使用 Java 編製 Azure Cosmos DB for NoSQL 向量資料索引並查詢這些向量資料

發行項
12/03/2024
適用於:

✅ NoSQL

使用向量索引和搜尋之前，您必須先啟用此功能。本文涵蓋下列步驟：

在適用於 NoSQL 的 Azure Cosmos DB 中啟用向量搜尋功能
設定 Azure Cosmos DB 容器以進行向量搜尋
製作向量內嵌原則
將向量索引新增至容器索引編製原則
使用向量索引和向量內嵌原則建立容器
對儲存的數據執行向量搜尋

本指南會逐步解說建立向量資料、編製資料索引、然後查詢容器中資料的流程。

必要條件

現有的 Azure Cosmos DB for NoSQL 帳戶。
- 如果您沒有 Azure 訂用帳戶，可以免費試用 Azure Cosmos DB for NoSQL。
- 如果您有現有的 Azure 訂用帳戶，請建立新的 Azure Cosmos DB for NoSQL 帳戶。
最新版的 Azure Cosmos DB Java SDK。

啟用功能

適用於 NoSQL 的 Azure Cosmos DB 向量搜尋需要啟用功能。
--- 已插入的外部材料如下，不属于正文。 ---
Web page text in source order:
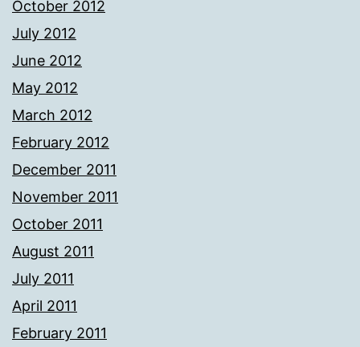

請遵循下列步驟註冊：

瀏覽至您的 Azure Cosmos DB for NoSQL 資源頁面。
選取 [設定] 功能表項目下的 [功能] 窗格。
選取 [適用於 NoSQL 的 Azure Cosmos DB 中的向量搜尋]。
閱讀功能的描述，以確認您想要啟用此功能。
選取 [啟用] 以在適用於 NoSQL 的 Azure Cosmos DB 中開啟向量搜尋。

提示

或者，使用 Azure CLI 來更新您的帳戶的功能以支援 NoSQL 向量搜尋。

az cosmosdb update \
     --resource-group <resource-group-name> \
     --name <account-name> \
     --capabilities EnableNoSQLVectorSearch

注意

註冊要求將會自動核准;不過，可能需要 15 分鐘才會生效。

了解向量搜尋中涉及的步驟

下列步驟假設您知道如何設定 Cosmos DB NoSQL 帳戶和建立資料庫。現有容器目前不支援向量搜尋功能，因此您必須建立新的容器，並指定容器層級的向量內嵌原則，以及容器建立時的向量索引編製原則。
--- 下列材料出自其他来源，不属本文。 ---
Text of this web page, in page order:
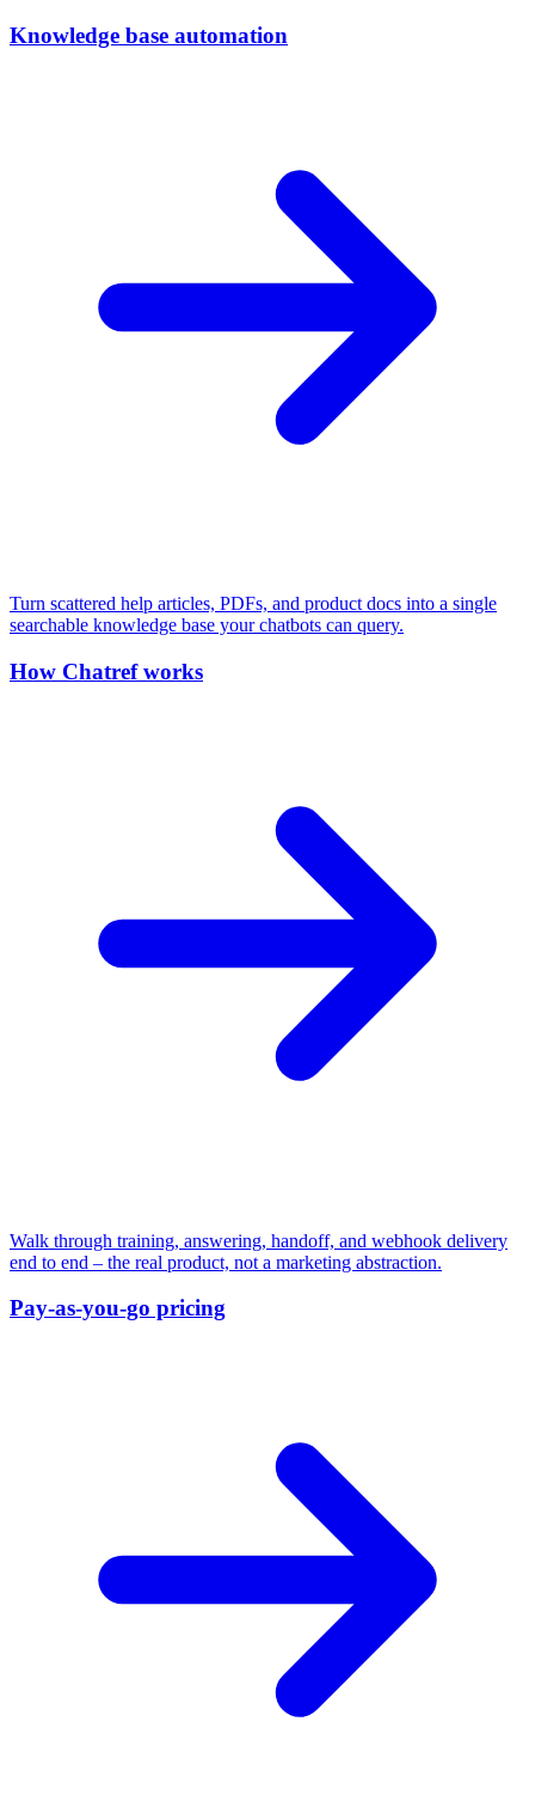
Knowledge base automation
Turn scattered help articles, PDFs, and product docs into a single
searchable knowledge base your chatbots can query.
How Chatref works
Walk through training, answering, handoff, and webhook delivery
end to end – the real product, not a marketing abstraction.
Pay-as-you-go pricing

讓我們以建立網際網路型的書店資料庫為例，您要儲存每本書的標題、作者、ISBN 和描述。我們也定義了兩個屬性來包含向量內嵌。第一個是“contentVector”屬性，其中包含產生自書籍文字內容 (例如，在建立內嵌之前串連「標題」、「作者」、「ISBN」和「描述」屬性) 的文字內嵌。第二個是從書籍封面影像產生的“coverImageVector”。

針對您要執行向量搜尋的欄位建立和儲存向量內嵌。
指定向量內嵌原則中的向量內嵌路徑。
在容器的索引編製原則中包含任何所需的向量索引。

在本文的後續各節中，我們考慮為儲存在容器中的項目採用下列結構:

{
  "title": "book-title", 
  "author": "book-author", 
  "isbn": "book-isbn", 
  "description": "book-description", 
  "contentVector": [2, -1, 4, 3, 5, -2, 5, -7, 3, 1], 
  "coverImageVector": [0.33, -0.52, 0.45, -0.67, 0.89, -0.34, 0.86, -0.78] 
}

首先，建立 CosmosContainerProperties 物件。

CosmosContainerProperties collectionDefinition = new CosmosContainerProperties(UUID.randomUUID().toString(), "Partition_Key_Def");

為您的容器建立向量內嵌原則

接下來，您必須定義容器向量原則。此原則提供的資訊用來告知 Azure Cosmos DB 查詢引擎，如何處理 VectorDistance 系統函數中的向量屬性。這也會告知向量索引編製原則所需的資訊，您應該選擇指定一個。容器向量原則中包含下列資訊:

“path”：包含向量的屬性路徑
“datatype”：向量元素的類型 (預設值 Float32)
“dimensions”：路徑中每個向量的長度 (預設值 1536)
“distanceFunction”：用來計算距離/相似度的計量 (預設值 Cosine)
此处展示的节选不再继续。